Generally I would be okay to add Content Steering update to the list. Its a reasonable thing to do. My question would be if we want to formalise the client behaviour more than just allowing this option as well? If we just add this to the content steering spec, as an implementer, it might be unclear in which order the client is to go through the list above.

In the IOP Guidelines we basically quote the MPEG Spec and say in 4.8.2.1

Similarly, if the DASH access client receives an HTTP client error (i.e. messages with 4xx error code) for the request of a Media Segment, the requested Media Segment may not be available anymore or may not be available yet. In both these case the client should check if the precision of the time synchronization to a globally accurate time standard or to the time offered in the MPD is sufficiently accurate.
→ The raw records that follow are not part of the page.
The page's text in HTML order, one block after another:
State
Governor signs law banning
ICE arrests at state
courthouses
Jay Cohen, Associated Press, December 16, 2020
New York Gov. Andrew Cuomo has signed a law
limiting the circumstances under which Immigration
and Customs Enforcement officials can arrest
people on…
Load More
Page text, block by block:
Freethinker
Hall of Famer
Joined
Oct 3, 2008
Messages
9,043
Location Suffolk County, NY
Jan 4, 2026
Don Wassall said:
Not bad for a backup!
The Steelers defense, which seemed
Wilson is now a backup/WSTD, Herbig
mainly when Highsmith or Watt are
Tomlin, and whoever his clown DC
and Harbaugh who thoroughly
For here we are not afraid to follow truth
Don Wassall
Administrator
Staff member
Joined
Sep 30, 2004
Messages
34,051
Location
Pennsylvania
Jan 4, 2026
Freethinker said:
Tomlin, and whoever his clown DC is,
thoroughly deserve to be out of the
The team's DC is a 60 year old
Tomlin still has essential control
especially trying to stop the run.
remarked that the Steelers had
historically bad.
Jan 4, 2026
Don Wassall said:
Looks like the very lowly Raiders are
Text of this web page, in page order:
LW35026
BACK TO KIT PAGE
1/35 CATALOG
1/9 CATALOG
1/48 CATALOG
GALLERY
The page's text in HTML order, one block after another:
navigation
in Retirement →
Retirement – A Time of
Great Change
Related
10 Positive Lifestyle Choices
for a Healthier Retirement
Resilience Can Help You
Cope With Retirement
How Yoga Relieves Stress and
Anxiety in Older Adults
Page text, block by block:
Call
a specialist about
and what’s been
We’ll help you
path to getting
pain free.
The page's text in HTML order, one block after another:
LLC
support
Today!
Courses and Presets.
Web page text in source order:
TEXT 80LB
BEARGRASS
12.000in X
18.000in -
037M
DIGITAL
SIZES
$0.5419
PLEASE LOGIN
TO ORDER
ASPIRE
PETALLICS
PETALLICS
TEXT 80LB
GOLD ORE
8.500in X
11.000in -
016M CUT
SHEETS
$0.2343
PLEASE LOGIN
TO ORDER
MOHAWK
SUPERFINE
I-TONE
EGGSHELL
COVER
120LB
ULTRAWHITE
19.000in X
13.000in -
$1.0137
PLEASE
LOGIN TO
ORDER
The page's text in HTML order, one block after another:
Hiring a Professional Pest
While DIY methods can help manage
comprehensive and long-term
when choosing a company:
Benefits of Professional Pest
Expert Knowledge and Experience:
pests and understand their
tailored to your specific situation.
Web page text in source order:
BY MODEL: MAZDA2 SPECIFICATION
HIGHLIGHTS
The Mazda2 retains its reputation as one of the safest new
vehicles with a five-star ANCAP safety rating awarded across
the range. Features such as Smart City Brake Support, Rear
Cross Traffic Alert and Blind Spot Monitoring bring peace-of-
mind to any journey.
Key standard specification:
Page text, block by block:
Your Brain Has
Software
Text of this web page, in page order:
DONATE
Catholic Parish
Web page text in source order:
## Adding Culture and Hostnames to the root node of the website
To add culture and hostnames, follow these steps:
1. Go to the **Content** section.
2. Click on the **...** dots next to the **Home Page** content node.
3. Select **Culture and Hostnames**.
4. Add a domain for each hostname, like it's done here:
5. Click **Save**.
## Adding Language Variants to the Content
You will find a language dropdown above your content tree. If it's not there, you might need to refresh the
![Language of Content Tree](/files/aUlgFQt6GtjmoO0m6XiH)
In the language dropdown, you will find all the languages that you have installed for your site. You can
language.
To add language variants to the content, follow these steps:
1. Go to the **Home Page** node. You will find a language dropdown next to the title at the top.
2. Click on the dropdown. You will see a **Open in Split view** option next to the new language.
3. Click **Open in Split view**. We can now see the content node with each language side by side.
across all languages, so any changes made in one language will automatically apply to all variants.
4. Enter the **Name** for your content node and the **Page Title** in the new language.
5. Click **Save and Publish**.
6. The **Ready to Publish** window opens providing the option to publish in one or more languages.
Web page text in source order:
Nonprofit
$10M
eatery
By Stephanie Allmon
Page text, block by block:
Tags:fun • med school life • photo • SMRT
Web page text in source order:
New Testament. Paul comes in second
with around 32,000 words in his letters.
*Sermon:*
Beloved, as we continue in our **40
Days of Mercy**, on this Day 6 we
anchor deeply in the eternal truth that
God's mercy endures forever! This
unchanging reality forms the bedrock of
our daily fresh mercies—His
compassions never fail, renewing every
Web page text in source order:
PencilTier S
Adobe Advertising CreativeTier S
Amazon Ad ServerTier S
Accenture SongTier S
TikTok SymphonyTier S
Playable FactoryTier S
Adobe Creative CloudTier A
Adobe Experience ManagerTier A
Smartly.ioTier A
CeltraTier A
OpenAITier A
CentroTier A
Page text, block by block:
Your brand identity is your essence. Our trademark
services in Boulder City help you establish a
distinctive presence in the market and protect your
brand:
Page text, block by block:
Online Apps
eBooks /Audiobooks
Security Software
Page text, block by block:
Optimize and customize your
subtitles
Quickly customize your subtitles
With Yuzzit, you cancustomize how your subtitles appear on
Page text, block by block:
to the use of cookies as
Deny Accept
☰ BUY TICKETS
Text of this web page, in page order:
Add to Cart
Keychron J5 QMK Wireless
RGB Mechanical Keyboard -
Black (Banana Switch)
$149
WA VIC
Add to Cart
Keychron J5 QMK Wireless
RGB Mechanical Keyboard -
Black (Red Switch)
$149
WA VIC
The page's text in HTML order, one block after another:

If the clock is believed accurate, or the error re-occurs after any correction, the client should check for an update of the MPD. . If multiple BaseURL elements are available, the client may also check for alternative instances of the same content that are hosted on a different server.

This is in itself already ambiguous since it it not clear if the client should prioritise multiple BaseURL entries over retry behaviour or manifest updates. That said, I would propose the following order:

  1. Clock Sync (unless the client is sure that the clock is correct) and try again
  2. Retry according to client's retry configuration
  3. Use an alternative BaseURL and try again
  4. Content Steering Update and try again
  5. Manifest Update and try again
  6. Blocklist the rendition (for a configurable period of time) and try again with a different rendition
  7. Terminate the streaming session with an error

The implementation may decide to do steps 4. (and 5.) in parallel to ongoing segment download retries and not synchronously.

We should do the Content Steering update before the Manifest Update. @bbert mentioned above already that in case Manifest+Segments are coming from the same CDN and there is an issue, the player will not be able to do the Manifest update.

I added 2. and 6. to the list because this is something that I think is reasonable behaviour and there are popular implementations out there (ExoPlayer is one of them) that implement this as well.

What I am not sure of is if we should first try alternative BaseURLs or first (synchronously) update Content Steering. At the end I think it is a matter of available time for the client. If the client has enough buffer, it can easily first get an update from the content steering server. If the client is very close to running out of buffer, it might be better to use an alternative BaseURL. I would also assume here that the list of alternative BaseURLs is already sorted based on the last pathway priority response from the steering server. In this case, going to the next in the list is probably a reasonable and fast choice?

@bbert you also asked here if we should further clarify when the client should do a BaseURL or location switch. Personally I think this should only happen in the error case. Mostly because it would keep it simple and a lot of the other properties might easily depends on the client and the clients network rather than something upstream.